DOCS_SPLITS_KB_ID =  "" # Fill with your KB id
GPT_4_LLM_ID = ""  # Fill with your GPT-4 LLM id

# Retrieve the knowledge base and LLM handles
client = dataiku.api_client()
project = client.get_default_project()
kb_core = project.get_knowledge_bank(DOCS_SPLITS_KB_ID).as_core_knowledge_bank()
vector_store = kb_core.as_langchain_vectorstore()
gpt_4_lc = DKUChatLLM(llm_id=GPT_4_LLM_ID, temperature=0)

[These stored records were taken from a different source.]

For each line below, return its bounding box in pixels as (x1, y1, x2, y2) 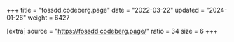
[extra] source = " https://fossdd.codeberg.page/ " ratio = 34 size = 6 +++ (6, 27, 218, 35)
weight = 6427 (27, 13, 70, 22)
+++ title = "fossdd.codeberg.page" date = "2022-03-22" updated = (6, 6, 205, 14)
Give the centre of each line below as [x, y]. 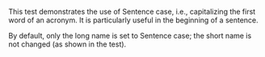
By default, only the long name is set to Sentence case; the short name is [130, 36]
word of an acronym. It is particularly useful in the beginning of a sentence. [133, 20]
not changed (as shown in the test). [67, 44]
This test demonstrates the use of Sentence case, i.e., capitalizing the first [132, 12]
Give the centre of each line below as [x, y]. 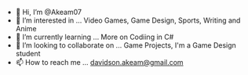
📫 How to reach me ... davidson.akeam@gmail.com [99, 62]
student [28, 54]
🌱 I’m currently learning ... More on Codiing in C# [95, 37]
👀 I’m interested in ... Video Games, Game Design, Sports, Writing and [128, 20]
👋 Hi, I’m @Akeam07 [49, 12]
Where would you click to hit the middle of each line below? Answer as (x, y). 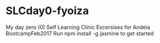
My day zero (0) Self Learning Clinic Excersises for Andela (78, 27)
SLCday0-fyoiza (47, 11)
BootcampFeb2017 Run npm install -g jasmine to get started (80, 33)
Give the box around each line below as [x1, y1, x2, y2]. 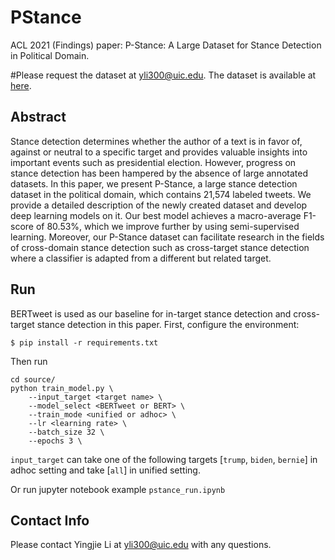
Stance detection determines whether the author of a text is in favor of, [10, 135, 303, 147]
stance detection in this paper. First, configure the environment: [36, 318, 300, 330]
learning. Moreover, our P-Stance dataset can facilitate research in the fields [10, 231, 325, 243]
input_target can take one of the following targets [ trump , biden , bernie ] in [10, 453, 318, 465]
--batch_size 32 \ [28, 427, 105, 437]
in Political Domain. [10, 49, 90, 61]
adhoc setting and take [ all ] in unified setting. [10, 464, 201, 476]
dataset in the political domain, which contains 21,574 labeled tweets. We [10, 188, 312, 200]
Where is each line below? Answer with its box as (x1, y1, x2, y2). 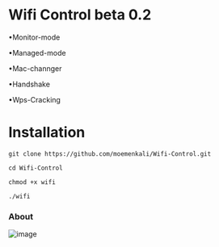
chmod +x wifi (8, 178, 57, 186)
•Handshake (8, 79, 51, 89)
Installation (8, 123, 86, 142)
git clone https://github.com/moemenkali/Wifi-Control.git (8, 149, 212, 158)
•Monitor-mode (8, 32, 61, 42)
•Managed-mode (8, 48, 66, 57)
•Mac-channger (8, 63, 62, 73)
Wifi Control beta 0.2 (8, 6, 152, 24)
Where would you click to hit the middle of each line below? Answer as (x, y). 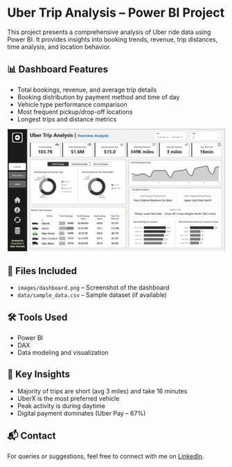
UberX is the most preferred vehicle (68, 398)
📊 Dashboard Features (58, 70)
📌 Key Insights (39, 374)
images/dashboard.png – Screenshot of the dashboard (93, 288)
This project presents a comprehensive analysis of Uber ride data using (109, 32)
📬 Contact (32, 436)
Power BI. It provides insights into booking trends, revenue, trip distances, (113, 39)
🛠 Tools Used (37, 317)
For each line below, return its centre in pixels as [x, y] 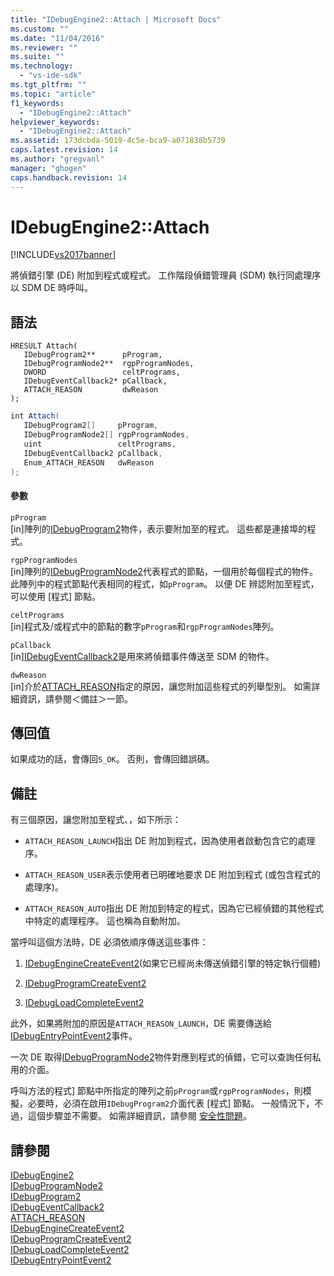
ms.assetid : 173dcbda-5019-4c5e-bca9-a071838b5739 [118, 141]
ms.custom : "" [40, 29]
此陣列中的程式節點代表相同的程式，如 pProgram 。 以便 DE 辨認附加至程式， [165, 583]
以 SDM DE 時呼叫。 [52, 288]
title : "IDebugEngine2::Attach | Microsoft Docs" [116, 19]
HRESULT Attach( [44, 346]
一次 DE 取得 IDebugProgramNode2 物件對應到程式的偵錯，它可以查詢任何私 [166, 1057]
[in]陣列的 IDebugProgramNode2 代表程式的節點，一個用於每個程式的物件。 [164, 571]
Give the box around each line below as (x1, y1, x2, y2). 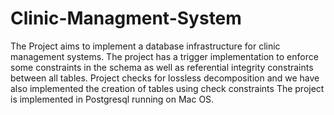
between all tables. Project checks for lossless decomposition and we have (10, 72, 320, 84)
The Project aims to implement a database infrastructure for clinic (10, 40, 281, 52)
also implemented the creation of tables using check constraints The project (10, 82, 325, 94)
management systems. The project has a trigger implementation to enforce (10, 50, 319, 62)
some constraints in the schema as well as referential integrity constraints (10, 61, 314, 73)
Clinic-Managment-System (10, 7, 242, 30)
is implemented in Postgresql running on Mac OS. (10, 93, 215, 105)
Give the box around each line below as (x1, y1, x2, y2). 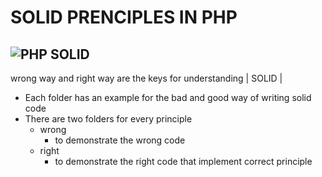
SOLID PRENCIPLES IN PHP (10, 6, 238, 29)
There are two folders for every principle (24, 113, 193, 125)
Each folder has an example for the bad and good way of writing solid (24, 92, 312, 103)
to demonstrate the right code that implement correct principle (54, 156, 313, 167)
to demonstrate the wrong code (54, 134, 186, 146)
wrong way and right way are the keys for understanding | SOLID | (10, 72, 283, 84)
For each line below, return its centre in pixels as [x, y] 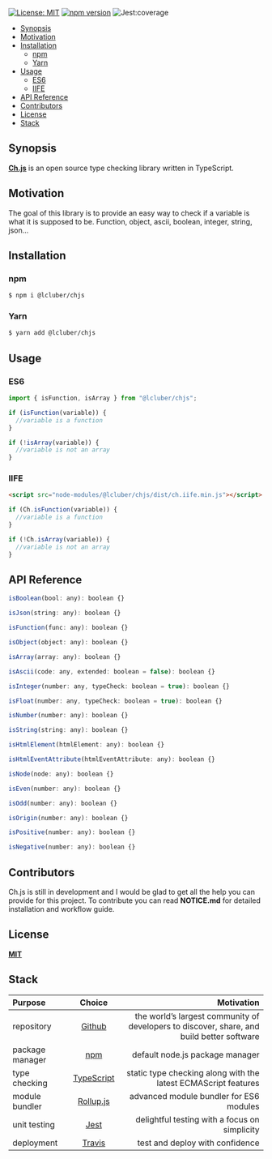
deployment [35, 1143]
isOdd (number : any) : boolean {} [63, 803]
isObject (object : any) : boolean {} [68, 643]
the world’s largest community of [197, 1016]
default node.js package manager [196, 1054]
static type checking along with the [193, 1072]
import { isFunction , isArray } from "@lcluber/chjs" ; [103, 398]
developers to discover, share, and [194, 1026]
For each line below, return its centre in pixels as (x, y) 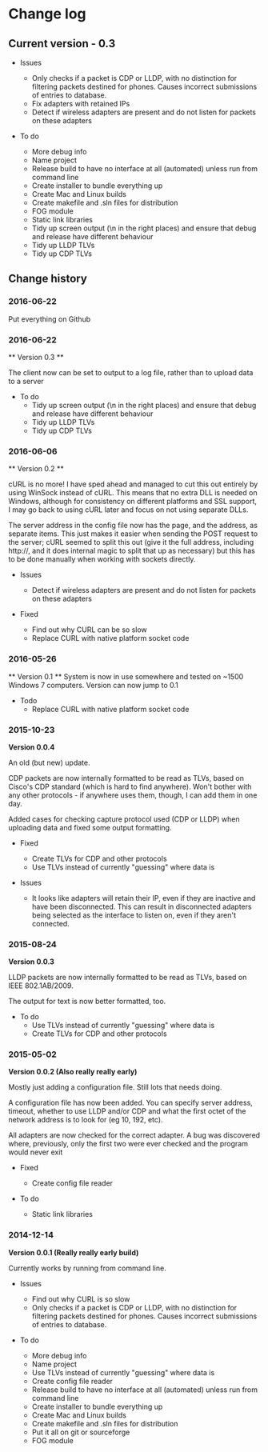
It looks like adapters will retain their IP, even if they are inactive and (144, 898)
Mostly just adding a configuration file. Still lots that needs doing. (115, 1087)
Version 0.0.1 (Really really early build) (74, 1252)
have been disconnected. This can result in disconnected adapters (142, 906)
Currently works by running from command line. (87, 1268)
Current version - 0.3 (62, 44)
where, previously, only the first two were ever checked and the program (128, 1144)
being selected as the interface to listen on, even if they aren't (134, 915)
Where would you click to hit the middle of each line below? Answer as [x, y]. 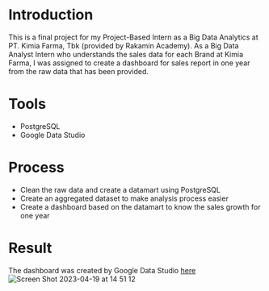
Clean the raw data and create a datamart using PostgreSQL [120, 189]
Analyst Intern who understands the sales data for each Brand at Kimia [126, 54]
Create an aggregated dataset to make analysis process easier [124, 198]
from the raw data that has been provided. [79, 71]
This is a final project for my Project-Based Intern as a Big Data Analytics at [133, 37]
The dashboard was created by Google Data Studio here [102, 270]
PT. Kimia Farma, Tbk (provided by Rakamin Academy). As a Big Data [124, 45]
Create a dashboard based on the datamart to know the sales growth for [140, 206]
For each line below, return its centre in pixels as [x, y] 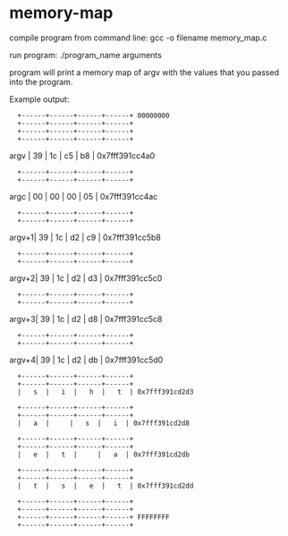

# Create and run the question answering chain
chain = load_qa_chain(gpt_4_lc, chain_type="stuff")
query = "Describe the state and causes of inflation in Europe."
search_results = vector_store.similarity_search(query, include_metadata=True)
resp = chain({"input_documents":search_results, "question": query})
print(resp["output_text"])

# In Europe, inflation persistence is notably influenced by energy prices. The pass-through of energy costs into broader
#  prices is contributing to the ongoing high inflation. Additionally, the sunsetting of fiscal programs that have 
# helped to mitigate price spikes for end-users may exacerbate inflation persistence. The absence of economic slack in
# Europe is also a factor, as it may increase the ability of firms and workers to exercise pricing power, making
#  inflation more responsive to economic activity.